-- RECORD SET follows --
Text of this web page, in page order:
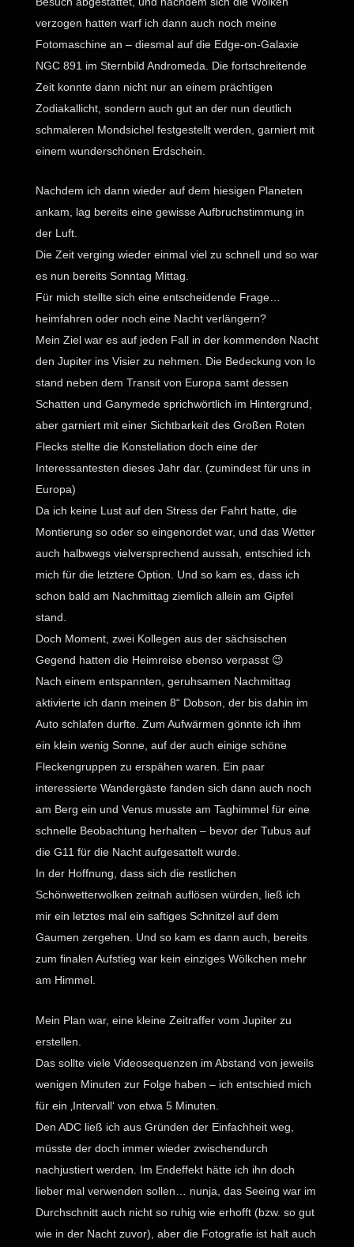
verzogen hatten warf ich dann auch noch meine
Fotomaschine an – diesmal auf die Edge-on-Galaxie
NGC 891 im Sternbild Andromeda. Die fortschreitende
Zeit konnte dann nicht nur an einem prächtigen
Zodiakallicht, sondern auch gut an der nun deutlich
schmaleren Mondsichel festgestellt werden, garniert mit
einem wunderschönen Erdschein.
Nachdem ich dann wieder auf dem hiesigen Planeten
ankam, lag bereits eine gewisse Aufbruchstimmung in
der Luft.
Die Zeit verging wieder einmal viel zu schnell und so war
es nun bereits Sonntag Mittag.
Für mich stellte sich eine entscheidende Frage…
heimfahren oder noch eine Nacht verlängern?
Mein Ziel war es auf jeden Fall in der kommenden Nacht
den Jupiter ins Visier zu nehmen. Die Bedeckung von Io
stand neben dem Transit von Europa samt dessen
Schatten und Ganymede sprichwörtlich im Hintergrund,
aber garniert mit einer Sichtbarkeit des Großen Roten
Flecks stellte die Konstellation doch eine der
Interessantesten dieses Jahr dar. (zumindest für uns in
Europa)
Da ich keine Lust auf den Stress der Fahrt hatte, die
Montierung so oder so eingenordet war, und das Wetter
auch halbwegs vielversprechend aussah, entschied ich
mich für die letztere Option. Und so kam es, dass ich
schon bald am Nachmittag ziemlich allein am Gipfel
stand.
Doch Moment, zwei Kollegen aus der sächsischen
Gegend hatten die Heimreise ebenso verpasst 😉
Nach einem entspannten, geruhsamen Nachmittag
aktivierte ich dann meinen 8“ Dobson, der bis dahin im
Auto schlafen durfte. Zum Aufwärmen gönnte ich ihm
ein klein wenig Sonne, auf der auch einige schöne
Fleckengruppen zu erspähen waren. Ein paar
interessierte Wandergäste fanden sich dann auch noch
am Berg ein und Venus musste am Taghimmel für eine
schnelle Beobachtung herhalten – bevor der Tubus auf
die G11 für die Nacht aufgesattelt wurde.
In der Hoffnung, dass sich die restlichen
Schönwetterwolken zeitnah auflösen würden, ließ ich
mir ein letztes mal ein saftiges Schnitzel auf dem
Gaumen zergehen. Und so kam es dann auch, bereits
zum finalen Aufstieg war kein einziges Wölkchen mehr
am Himmel.
Mein Plan war, eine kleine Zeitraffer vom Jupiter zu
erstellen.
Das sollte viele Videosequenzen im Abstand von jeweils
wenigen Minuten zur Folge haben – ich entschied mich
für ein ‚Intervall‘ von etwa 5 Minuten.
Den ADC ließ ich aus Gründen der Einfachheit weg,
müsste der doch immer wieder zwischendurch
nachjustiert werden. Im Endeffekt hätte ich ihn doch
lieber mal verwenden sollen… nunja, das Seeing war im
Durchschnitt auch nicht so ruhig wie erhofft (bzw. so gut
wie in der Nacht zuvor), aber die Fotografie ist halt auch
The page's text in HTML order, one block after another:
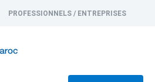
PROFESSIONNELS / ENTREPRISES
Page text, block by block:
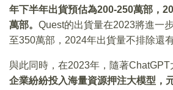
年下半年出貨預估為200-250萬部，
萬部。 Quest的出貨量在2023將進一
至350萬部，2024年出貨量不排除還
與此同時，在2023年，隨著ChatGPT
企業紛紛投入海量資源押注大模型，
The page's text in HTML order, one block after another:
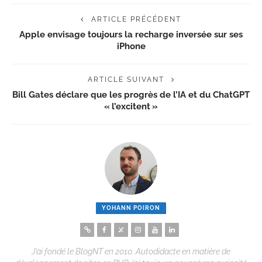
ARTICLE PRÉCÉDENT
Apple envisage toujours la recharge inversée sur ses
iPhone
ARTICLE SUIVANT
Bill Gates déclare que les progrès de l’IA et du ChatGPT
« l’excitent »
YOHANN POIRON
J’ai fondé le BlogNT en 2010. Autodidacte en matière de
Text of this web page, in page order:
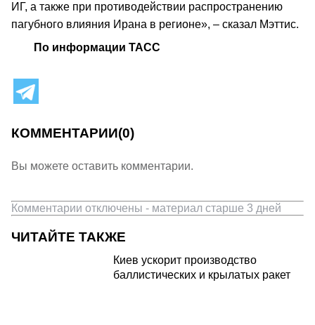
ИГ, а также при противодействии распространению
пагубного влияния Ирана в регионе», – сказал Мэттис.
По информации ТАСС
КОММЕНТАРИИ(0)
Вы можете оставить комментарии.
Комментарии отключены - материал старше 3 дней
ЧИТАЙТЕ ТАКЖЕ
Киев ускорит производство
баллистических и крылатых ракет
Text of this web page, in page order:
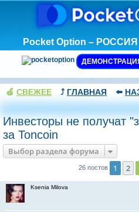
Pocket Option –
🍏 СВЕЖЕЕ ⤴️ ГЛАВНАЯ ⬅️
Инвесторы не получат
за Toncoin
Выбор раздела форума
26 постов 1 2
Ksenia Milova
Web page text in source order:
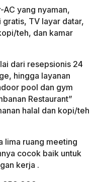
yang nyaman,
gratis, TV layar datar,
teh, dan kamar
dari resepsionis 24
hingga layanan
pool dan gym
Restaurant”
halal dan kopi/teh
lima ruang meeting
cocok baik untuk
kerja .
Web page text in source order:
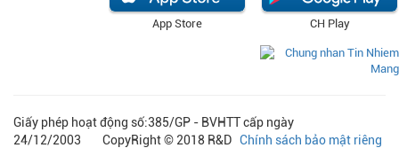
CH Play
App Store
Giấy phép hoạt động số:385/GP - BVHTT cấp ngày
24/12/2003 CopyRight © 2018 R&D Chính sách bảo mật riêng
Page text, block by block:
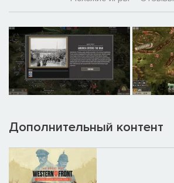
Дополнительный контент
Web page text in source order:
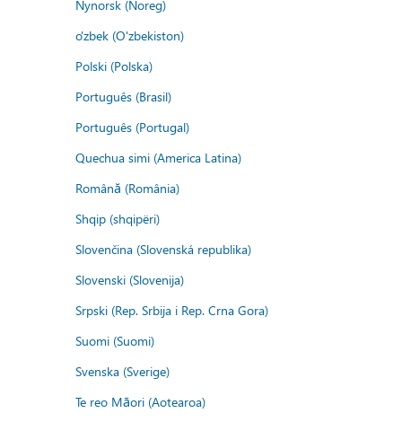
Nynorsk (Noreg)
o'zbek (O'zbekiston)
Polski (Polska)
Português (Brasil)
Português (Portugal)
Quechua simi (America Latina)
Română (România)
Shqip (shqipëri)
Slovenčina (Slovenská republika)
Slovenski (Slovenija)
Srpski (Rep. Srbija i Rep. Crna Gora)
Suomi (Suomi)
Svenska (Sverige)
Te reo Māori (Aotearoa)
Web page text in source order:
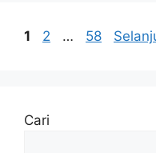
Halaman
1 Halaman
2 … Halaman
58
Cari
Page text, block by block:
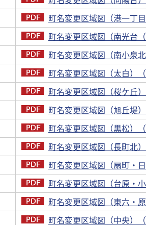
町名変更区域図（港一丁
町名変更区域図（南光台
町名変更区域図（南小泉
町名変更区域図（太白）（
町名変更区域図（桜ケ丘）
町名変更区域図（旭丘堤）
町名変更区域図（黒松）（
町名変更区域図（長町北）
町名変更区域図（扇町・
町名変更区域図（台原・
町名変更区域図（東六・
町名変更区域図（中央）（
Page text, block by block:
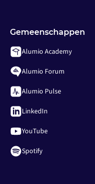
Gemeenschappen
Alumio Academy
Alumio Forum
Alumio Pulse
LinkedIn
YouTube
Spotify
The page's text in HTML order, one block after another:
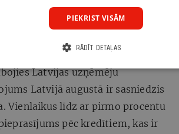
nozare, kas ilgstoši ir
ekonomikas nozarēm.
krīzes šobrīd nav. Pēc vairāku
Latvijas uzņēmēju
Latvijā augustā ir sasniedzis
Vienlaikus līdz ar pirmo procentu
pēc kredītiem, kas ir
PIEKRIST VISĀM
RĀDĪT DETAĻAS
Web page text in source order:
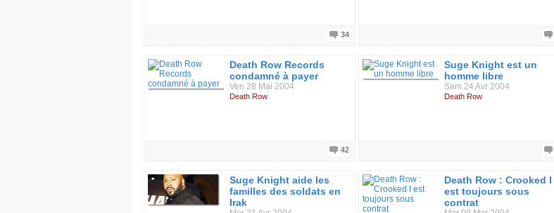
34
Death Row Records
condamné à payer
Ven 28 Mai 2004
Death Row
42
Suge Knight est un
homme libre
Sam 24 Avr 2004
Death Row
Suge Knight aide les
familles des soldats en
Irak
Death Row : Crooked I
est toujours sous
contrat
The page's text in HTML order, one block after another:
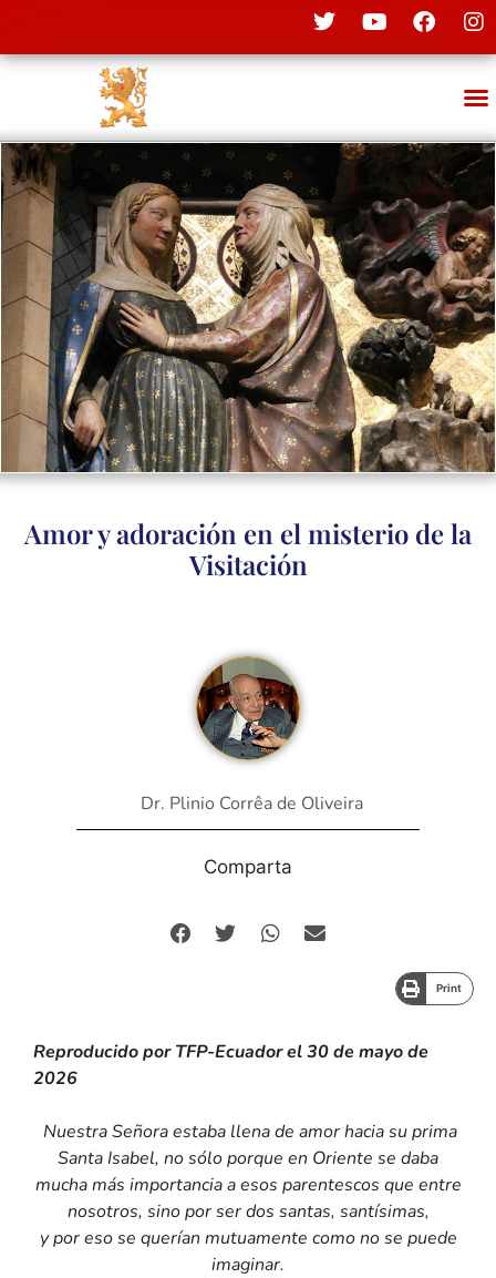
Amor y adoración en el misterio de la
Visitación
Dr. Plinio Corrêa de Oliveira
Comparta
Print
Reproducido por TFP-Ecuador el 30 de mayo de
2026
Nuestra Señora estaba llena de amor hacia su prima
Santa Isabel, no sólo porque en Oriente se daba
mucha más importancia a esos parentescos que entre
nosotros, sino por ser dos santas, santísimas,
y por eso se querían mutuamente como no se puede
imaginar.
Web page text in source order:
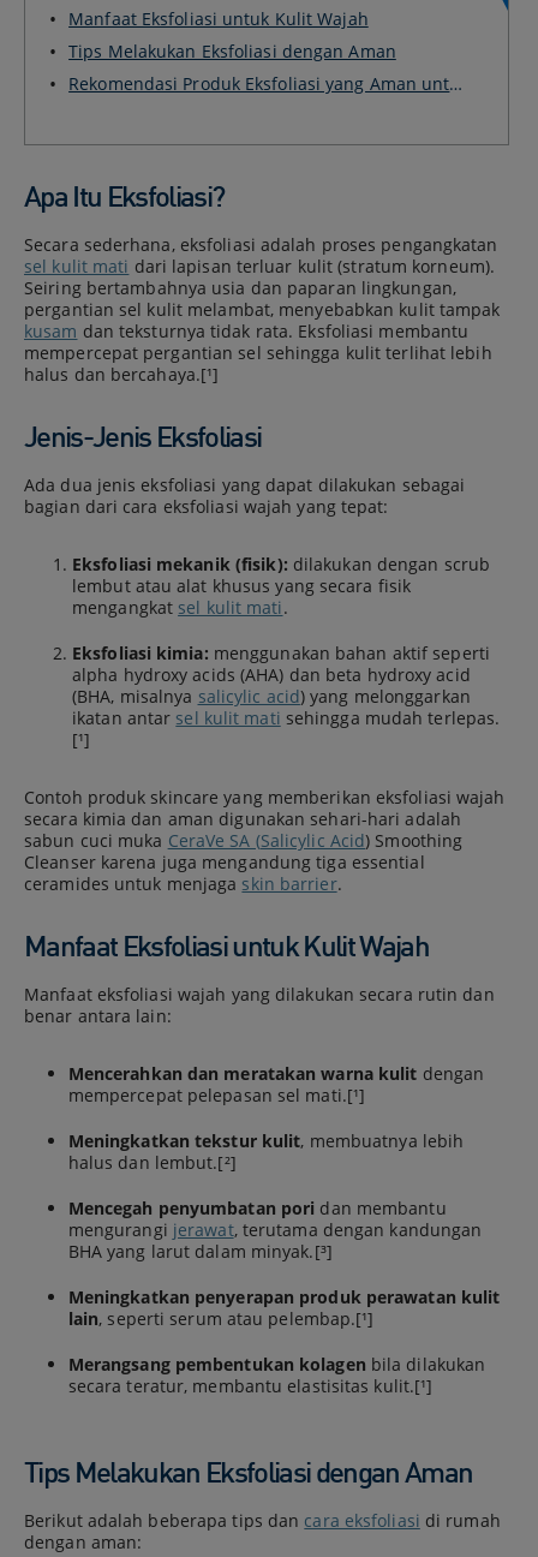
Manfaat Eksfoliasi untuk Kulit Wajah
Tips Melakukan Eksfoliasi dengan Aman
Rekomendasi Produk Eksfoliasi yang Aman untuk
Apa Itu Eksfoliasi?
Secara sederhana, eksfoliasi adalah proses pengangkatan
sel kulit mati dari lapisan terluar kulit (stratum korneum).
Seiring bertambahnya usia dan paparan lingkungan,
pergantian sel kulit melambat, menyebabkan kulit tampak
kusam dan teksturnya tidak rata. Eksfoliasi membantu
mempercepat pergantian sel sehingga kulit terlihat lebih
halus dan bercahaya.[¹]
Jenis-Jenis Eksfoliasi
Ada dua jenis eksfoliasi yang dapat dilakukan sebagai
bagian dari cara eksfoliasi wajah yang tepat:
Eksfoliasi mekanik (fisik): dilakukan dengan scrub
lembut atau alat khusus yang secara fisik
mengangkat sel kulit mati.
Eksfoliasi kimia: menggunakan bahan aktif seperti
alpha hydroxy acids (AHA) dan beta hydroxy acid
(BHA, misalnya salicylic acid) yang melonggarkan
ikatan antar sel kulit mati sehingga mudah terlepas.
[¹]
Contoh produk skincare yang memberikan eksfoliasi wajah
secara kimia dan aman digunakan sehari-hari adalah
sabun cuci muka CeraVe SA (Salicylic Acid) Smoothing
Cleanser karena juga mengandung tiga essential
ceramides untuk menjaga skin barrier.
Manfaat Eksfoliasi untuk Kulit Wajah
Manfaat eksfoliasi wajah yang dilakukan secara rutin dan
benar antara lain:
Mencerahkan dan meratakan warna kulit dengan
mempercepat pelepasan sel mati.[¹]
Meningkatkan tekstur kulit, membuatnya lebih
halus dan lembut.[²]
Mencegah penyumbatan pori dan membantu
mengurangi jerawat, terutama dengan kandungan
BHA yang larut dalam minyak.[³]
Meningkatkan penyerapan produk perawatan kulit
lain, seperti serum atau pelembap.[¹]
Merangsang pembentukan kolagen bila dilakukan
secara teratur, membantu elastisitas kulit.[¹]
Tips Melakukan Eksfoliasi dengan Aman
Berikut adalah beberapa tips dan cara eksfoliasi di rumah
dengan aman:
-- RECORD SET concluded --
## EXERCISE AIM
Start at the line above containing "萬部。 Quest的出貨量在2023將進一" and stop at the line containing "J’ai fondé le": print those lines and everything between them exactly, but not the pictures.

## RESULT FOR THIS EXERCISE
萬部。 Quest的出貨量在2023將進一
至350萬部，2024年出貨量不排除還
與此同時，在2023年，隨著ChatGPT
企業紛紛投入海量資源押注大模型，
The page's text in HTML order, one block after another:
ARTICLE PRÉCÉDENT
Apple envisage toujours la recharge inversée sur ses
iPhone
ARTICLE SUIVANT
Bill Gates déclare que les progrès de l’IA et du ChatGPT
« l’excitent »
YOHANN POIRON
J’ai fondé le BlogNT en 2010. Autodidacte en matière de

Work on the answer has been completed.